• [Exercise objective] Leave out all pictures. Extract exactly the lines from the one containing "汽车出行可以大众化。T型车，让汽车第一次成了普通人可以负担起的东西。 (158, 509)" through the end of the data.
++++ Data for this task
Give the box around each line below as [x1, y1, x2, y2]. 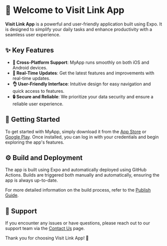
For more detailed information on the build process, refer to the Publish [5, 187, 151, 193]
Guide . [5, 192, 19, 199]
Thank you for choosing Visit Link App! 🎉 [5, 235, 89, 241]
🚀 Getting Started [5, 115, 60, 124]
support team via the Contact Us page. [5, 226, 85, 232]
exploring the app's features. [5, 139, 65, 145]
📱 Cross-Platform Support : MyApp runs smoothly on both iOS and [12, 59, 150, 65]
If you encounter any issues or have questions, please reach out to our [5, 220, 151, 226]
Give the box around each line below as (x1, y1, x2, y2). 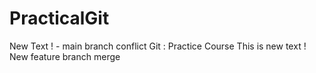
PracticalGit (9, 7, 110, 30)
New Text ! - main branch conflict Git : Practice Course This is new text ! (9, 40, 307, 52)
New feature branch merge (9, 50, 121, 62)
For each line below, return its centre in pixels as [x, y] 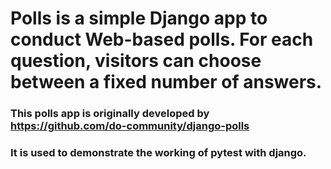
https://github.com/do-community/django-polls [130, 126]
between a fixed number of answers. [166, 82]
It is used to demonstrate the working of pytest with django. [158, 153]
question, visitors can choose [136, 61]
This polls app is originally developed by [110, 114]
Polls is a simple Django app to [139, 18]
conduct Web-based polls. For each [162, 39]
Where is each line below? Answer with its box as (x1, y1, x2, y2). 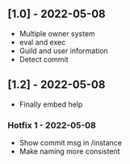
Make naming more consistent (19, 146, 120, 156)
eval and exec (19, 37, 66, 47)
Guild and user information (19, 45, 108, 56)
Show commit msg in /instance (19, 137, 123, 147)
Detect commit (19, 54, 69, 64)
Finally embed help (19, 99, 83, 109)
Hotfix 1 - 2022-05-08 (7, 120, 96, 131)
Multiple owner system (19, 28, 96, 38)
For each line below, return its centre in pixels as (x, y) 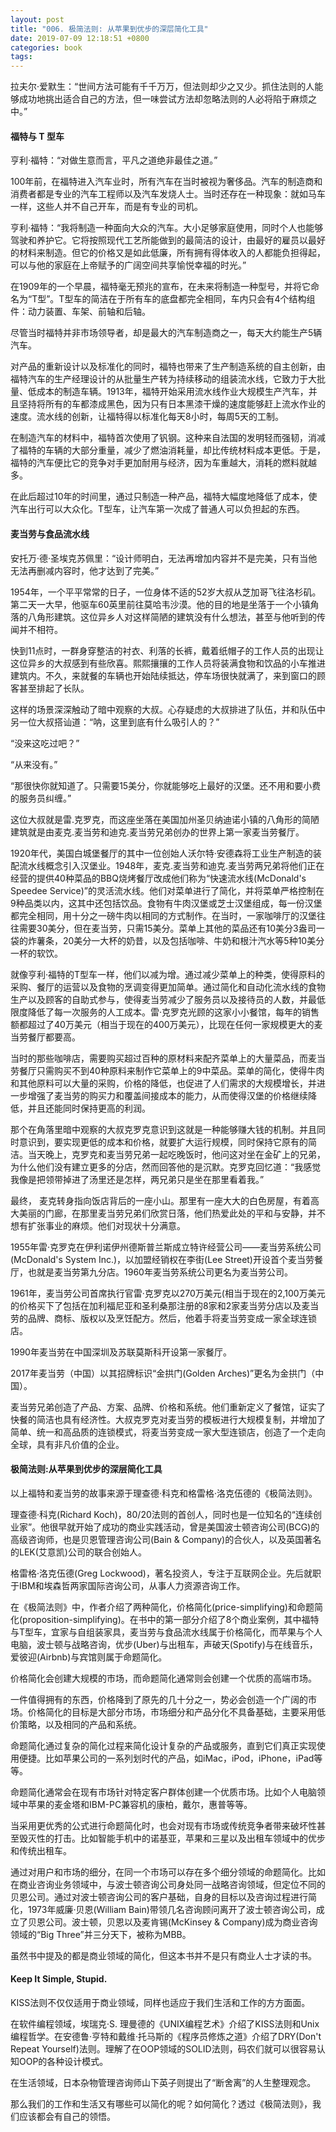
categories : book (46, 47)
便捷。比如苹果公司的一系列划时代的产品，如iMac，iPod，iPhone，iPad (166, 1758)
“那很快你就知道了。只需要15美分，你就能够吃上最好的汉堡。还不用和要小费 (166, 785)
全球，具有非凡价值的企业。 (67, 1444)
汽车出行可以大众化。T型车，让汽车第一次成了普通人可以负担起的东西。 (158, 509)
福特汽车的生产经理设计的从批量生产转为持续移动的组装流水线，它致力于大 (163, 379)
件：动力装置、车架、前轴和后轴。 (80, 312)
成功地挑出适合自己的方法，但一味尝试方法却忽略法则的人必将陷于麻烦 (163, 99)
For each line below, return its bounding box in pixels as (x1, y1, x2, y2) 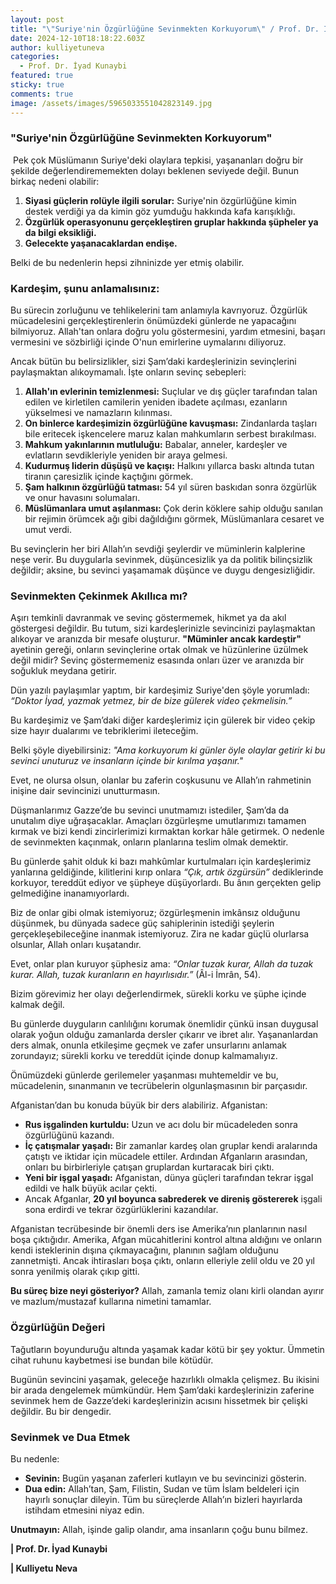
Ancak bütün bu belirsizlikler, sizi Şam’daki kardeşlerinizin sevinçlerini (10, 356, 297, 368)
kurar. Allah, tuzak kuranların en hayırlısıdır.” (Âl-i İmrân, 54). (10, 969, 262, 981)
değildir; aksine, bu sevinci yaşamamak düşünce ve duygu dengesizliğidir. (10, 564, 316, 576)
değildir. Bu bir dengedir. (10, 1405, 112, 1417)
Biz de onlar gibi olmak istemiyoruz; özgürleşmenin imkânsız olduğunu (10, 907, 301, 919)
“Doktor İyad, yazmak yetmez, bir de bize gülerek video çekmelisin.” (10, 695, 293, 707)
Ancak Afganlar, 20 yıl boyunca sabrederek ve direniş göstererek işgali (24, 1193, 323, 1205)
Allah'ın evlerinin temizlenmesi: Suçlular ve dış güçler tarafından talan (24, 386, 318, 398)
++++++++
• [Final answer]
汽车出行可以大众化。T型车，让汽车第一次成了普通人可以负担起的东西。 (158, 509)
福特汽车的生产经理设计的从批量生产转为持续移动的组装流水线，它致力于大 (163, 379)
件：动力装置、车架、前轴和后轴。 (80, 312)
成功地挑出适合自己的方法，但一味尝试方法却忽略法则的人必将陷于麻烦 (163, 99)
For each line below, return its bounding box in pixels as (x1, y1, x2, y2) 
Ancak bütün bu belirsizlikler, sizi Şam’daki kardeşlerinizin sevinçlerini (10, 356, 297, 368)
kurar. Allah, tuzak kuranların en hayırlısıdır.” (Âl-i İmrân, 54). (10, 969, 262, 981)
değildir; aksine, bu sevinci yaşamamak düşünce ve duygu dengesizliğidir. (10, 564, 316, 576)
değildir. Bu bir dengedir. (10, 1405, 112, 1417)
Biz de onlar gibi olmak istemiyoruz; özgürleşmenin imkânsız olduğunu (10, 907, 301, 919)
“Doktor İyad, yazmak yetmez, bir de bize gülerek video çekmelisin.” (10, 695, 293, 707)
Ancak Afganlar, 20 yıl boyunca sabrederek ve direniş göstererek işgali (24, 1193, 323, 1205)
Allah'ın evlerinin temizlenmesi: Suçlular ve dış güçler tarafından talan (24, 386, 318, 398)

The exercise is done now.